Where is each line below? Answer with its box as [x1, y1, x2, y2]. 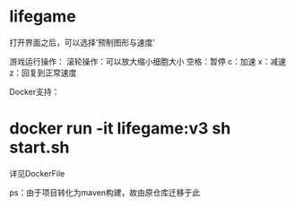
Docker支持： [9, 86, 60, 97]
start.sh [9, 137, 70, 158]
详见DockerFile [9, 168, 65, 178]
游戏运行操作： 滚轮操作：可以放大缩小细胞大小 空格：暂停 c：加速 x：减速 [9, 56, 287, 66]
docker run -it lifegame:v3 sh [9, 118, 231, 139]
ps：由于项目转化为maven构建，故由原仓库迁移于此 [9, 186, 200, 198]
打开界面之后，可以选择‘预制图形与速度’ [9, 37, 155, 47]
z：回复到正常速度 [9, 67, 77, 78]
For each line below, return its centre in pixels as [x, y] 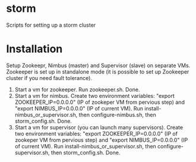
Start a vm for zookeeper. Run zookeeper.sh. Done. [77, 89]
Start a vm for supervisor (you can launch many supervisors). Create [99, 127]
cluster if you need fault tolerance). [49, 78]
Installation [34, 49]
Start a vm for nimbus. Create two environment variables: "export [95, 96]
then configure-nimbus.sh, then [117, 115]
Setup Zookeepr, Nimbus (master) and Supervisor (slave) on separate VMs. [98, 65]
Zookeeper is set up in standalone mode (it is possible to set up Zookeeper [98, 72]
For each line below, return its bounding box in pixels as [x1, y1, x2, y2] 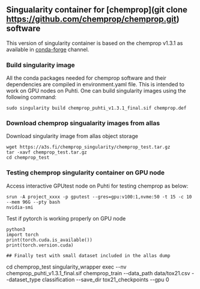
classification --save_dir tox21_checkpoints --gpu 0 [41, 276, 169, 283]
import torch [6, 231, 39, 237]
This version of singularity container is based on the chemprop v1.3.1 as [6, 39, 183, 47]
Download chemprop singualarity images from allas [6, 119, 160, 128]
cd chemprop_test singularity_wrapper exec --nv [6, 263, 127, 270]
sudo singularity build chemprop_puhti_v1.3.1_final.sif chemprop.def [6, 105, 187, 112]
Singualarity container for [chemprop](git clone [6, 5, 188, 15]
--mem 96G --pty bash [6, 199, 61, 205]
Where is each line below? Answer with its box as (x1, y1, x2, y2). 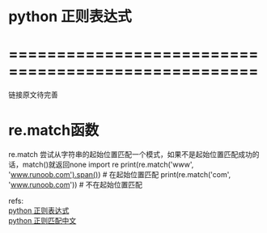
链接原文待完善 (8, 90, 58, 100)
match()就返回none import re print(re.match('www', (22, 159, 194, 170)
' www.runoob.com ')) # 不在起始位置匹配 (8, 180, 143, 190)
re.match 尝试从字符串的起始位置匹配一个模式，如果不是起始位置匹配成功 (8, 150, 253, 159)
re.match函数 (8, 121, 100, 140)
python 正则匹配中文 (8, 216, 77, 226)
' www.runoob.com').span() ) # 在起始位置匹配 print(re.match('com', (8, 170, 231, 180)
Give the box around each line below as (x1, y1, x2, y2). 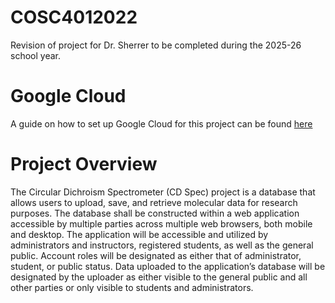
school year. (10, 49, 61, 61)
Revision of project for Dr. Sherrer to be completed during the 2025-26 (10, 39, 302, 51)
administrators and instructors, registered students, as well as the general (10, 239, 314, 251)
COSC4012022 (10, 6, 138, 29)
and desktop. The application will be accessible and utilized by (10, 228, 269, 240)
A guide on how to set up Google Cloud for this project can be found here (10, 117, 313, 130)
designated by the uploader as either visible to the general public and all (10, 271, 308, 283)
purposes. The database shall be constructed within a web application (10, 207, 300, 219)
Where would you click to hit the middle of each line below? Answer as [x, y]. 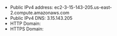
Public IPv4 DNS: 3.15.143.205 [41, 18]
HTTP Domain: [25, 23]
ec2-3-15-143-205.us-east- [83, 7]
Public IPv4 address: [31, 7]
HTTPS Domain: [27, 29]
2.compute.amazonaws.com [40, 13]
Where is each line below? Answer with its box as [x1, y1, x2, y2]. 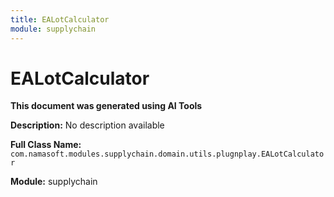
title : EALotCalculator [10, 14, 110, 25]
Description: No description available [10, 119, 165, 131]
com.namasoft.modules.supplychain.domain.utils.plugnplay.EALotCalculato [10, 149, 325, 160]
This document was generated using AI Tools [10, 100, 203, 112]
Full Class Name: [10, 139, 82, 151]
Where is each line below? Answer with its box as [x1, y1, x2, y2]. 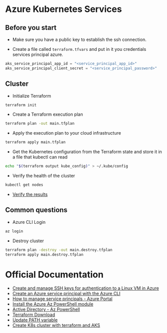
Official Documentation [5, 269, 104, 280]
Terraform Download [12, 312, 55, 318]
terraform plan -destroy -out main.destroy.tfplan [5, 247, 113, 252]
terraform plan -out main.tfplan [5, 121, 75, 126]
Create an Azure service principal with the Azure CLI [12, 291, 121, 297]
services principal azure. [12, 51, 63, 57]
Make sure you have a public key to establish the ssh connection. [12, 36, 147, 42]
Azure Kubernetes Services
------------
* **TASK PROMPT**: Look for the string "Download" in the listing above and copy every line holding it.

* **RESPONSE TO THE TASK**:
Download chemprop singualarity images from allas [6, 119, 160, 128]
Terraform Download [12, 312, 55, 318]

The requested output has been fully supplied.